Gay Facebook Cofounder Chris Hughes Is Selling The New Republic

 

After a little over three years, openly gay Facebook co-founder Chris Hughes has put The New Republic magazine up for sale.

Back in 2012, Hughes purchased a majority stake in The New Republic with lofty goals of shepherding it into the digital age while still maintaining its D.C. political cred, but the partnership proved to be a rocky one.

After the CEO Hughes hired replaced editor-in-chief Franklin Foer, a dozen of the magazine’s staffers quit, and there were major questions about whether TNR could find a successful business model in the age of new media and digital journalism.

Hughes’ tenure at TNR was going down in flames around the same time as husband Sean Eldridge’s failed bid for Congress, so it’s been a rough couple of years for the gay power couple who were once fawningly trumpeted as the Great Gay Hope for gays in media and politics.

In a staff memo, Hughes pretty much throws in the towel on his New Republic experiment:

“After investing a great deal of time, energy, and over $20 million, I have come to the conclusion that it is time for new leadership and vision at The New Republic. Although I do not have the silver bullet, a new owner should have the vision and commitment to carry on the traditions that make this place unique and give it a new mandate for a new century.”

According to the Wall Street Journal, Hughes is in the process of lining up potential buyers from various fields, including other media companies and digital startups. However, the next owner faces an uphill battle.

Traffic to the site is down double digits in recent years, and although the print magazine was cut from 20 issues a year to 10, publishing is an added expense that digital native brands and competitors like Gawker and Vox (and Queerty) don’t have.

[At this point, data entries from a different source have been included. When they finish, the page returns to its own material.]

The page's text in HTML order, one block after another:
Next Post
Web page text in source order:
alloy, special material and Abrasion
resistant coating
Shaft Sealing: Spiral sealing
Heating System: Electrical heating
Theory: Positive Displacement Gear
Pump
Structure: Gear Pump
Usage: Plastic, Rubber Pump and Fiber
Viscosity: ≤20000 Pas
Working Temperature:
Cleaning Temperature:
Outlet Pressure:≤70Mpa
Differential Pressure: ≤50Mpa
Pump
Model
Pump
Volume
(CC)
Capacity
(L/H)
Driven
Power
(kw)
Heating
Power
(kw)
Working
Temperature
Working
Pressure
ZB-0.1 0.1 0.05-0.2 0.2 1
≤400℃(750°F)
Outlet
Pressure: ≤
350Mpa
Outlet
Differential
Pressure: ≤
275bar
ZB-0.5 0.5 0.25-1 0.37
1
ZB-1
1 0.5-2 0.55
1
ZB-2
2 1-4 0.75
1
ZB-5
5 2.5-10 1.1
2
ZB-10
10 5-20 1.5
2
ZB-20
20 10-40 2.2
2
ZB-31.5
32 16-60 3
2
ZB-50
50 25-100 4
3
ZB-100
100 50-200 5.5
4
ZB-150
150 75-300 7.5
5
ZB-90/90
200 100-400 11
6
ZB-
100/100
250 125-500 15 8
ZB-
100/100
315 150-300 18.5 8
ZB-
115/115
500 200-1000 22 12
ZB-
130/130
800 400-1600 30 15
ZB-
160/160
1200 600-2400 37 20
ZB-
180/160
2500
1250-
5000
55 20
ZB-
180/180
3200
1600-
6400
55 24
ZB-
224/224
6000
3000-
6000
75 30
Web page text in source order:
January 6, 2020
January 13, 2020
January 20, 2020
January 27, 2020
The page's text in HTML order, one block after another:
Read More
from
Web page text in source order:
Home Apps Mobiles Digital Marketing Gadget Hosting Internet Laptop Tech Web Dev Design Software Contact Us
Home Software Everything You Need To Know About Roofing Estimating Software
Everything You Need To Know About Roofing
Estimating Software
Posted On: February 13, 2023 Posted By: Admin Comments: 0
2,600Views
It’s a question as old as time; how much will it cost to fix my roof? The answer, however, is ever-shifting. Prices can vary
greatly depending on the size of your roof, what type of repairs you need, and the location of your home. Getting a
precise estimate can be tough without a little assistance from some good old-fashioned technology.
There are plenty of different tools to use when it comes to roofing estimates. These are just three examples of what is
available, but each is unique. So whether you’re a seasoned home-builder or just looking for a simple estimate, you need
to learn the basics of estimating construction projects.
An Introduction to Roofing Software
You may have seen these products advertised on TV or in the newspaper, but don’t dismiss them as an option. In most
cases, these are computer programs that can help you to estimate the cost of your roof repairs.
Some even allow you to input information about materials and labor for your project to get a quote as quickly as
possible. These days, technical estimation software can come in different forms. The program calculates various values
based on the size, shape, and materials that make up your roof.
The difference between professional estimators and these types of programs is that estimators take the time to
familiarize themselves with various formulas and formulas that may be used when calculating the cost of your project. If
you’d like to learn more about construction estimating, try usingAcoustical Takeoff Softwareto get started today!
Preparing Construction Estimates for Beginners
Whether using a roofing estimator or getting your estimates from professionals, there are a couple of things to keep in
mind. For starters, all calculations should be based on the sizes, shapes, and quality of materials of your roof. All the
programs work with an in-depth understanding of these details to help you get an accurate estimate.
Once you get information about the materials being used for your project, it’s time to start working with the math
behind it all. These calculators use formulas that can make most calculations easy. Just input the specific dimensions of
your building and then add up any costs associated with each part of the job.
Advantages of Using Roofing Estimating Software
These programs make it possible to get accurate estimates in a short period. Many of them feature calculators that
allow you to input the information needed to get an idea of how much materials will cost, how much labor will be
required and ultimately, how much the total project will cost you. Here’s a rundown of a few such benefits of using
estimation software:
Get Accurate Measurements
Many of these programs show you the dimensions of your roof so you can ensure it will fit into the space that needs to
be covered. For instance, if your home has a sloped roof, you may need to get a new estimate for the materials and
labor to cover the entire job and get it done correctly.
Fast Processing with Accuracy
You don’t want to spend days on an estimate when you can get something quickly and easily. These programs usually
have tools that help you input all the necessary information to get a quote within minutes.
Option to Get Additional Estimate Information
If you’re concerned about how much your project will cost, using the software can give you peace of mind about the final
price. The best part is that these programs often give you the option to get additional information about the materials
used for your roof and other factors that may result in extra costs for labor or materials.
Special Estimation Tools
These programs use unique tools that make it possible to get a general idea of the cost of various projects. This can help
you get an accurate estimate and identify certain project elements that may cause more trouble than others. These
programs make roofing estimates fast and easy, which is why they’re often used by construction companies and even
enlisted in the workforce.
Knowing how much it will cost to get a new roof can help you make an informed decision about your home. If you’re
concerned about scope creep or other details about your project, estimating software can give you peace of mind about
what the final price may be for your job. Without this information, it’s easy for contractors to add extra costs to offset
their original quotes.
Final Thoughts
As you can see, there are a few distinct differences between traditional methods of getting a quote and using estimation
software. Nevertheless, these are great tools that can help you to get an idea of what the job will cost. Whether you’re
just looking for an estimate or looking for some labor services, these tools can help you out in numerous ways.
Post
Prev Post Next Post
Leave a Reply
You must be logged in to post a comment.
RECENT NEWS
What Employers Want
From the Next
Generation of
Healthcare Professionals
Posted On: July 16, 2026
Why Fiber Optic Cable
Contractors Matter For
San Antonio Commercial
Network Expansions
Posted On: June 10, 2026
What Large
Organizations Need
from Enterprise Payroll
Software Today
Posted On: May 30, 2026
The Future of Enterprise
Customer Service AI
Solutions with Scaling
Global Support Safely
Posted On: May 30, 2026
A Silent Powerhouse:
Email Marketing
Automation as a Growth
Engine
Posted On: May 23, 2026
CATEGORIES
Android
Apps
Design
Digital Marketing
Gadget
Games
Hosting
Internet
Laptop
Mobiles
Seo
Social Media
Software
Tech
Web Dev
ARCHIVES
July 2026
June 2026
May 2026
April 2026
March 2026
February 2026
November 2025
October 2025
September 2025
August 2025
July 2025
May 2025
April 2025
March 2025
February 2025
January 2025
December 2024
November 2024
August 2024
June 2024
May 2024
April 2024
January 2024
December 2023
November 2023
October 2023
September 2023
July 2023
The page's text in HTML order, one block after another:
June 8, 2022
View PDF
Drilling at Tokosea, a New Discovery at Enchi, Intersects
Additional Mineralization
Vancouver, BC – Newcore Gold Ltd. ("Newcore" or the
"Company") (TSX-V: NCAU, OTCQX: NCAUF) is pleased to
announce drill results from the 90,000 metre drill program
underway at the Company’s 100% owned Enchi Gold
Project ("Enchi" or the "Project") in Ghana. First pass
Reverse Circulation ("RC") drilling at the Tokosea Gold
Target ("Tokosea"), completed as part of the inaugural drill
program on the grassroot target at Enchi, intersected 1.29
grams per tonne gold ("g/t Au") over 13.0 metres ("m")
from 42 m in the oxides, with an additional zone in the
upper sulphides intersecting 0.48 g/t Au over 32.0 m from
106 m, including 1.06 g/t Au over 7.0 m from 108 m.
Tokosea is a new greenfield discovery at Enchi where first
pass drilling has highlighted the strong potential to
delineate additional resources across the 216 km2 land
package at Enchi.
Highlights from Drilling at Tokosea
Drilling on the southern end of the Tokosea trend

And there is also the challenge in updating an institution like TNR and introducing it to a digital generation that, outside of writers and editors, has little interest in the history of the magazine as a cultural institution. In the words of Vox, the magazine that once touted itself as the “in-flight reading on Air Force One” has probably been replaced by an Ipad.

Hughes still has millions (and millions) to fall back on, so his next move will attract attention no matter what. Let’s just hope the next step is more forward thinking than to try to rescue what is quickly becoming a relic of the past.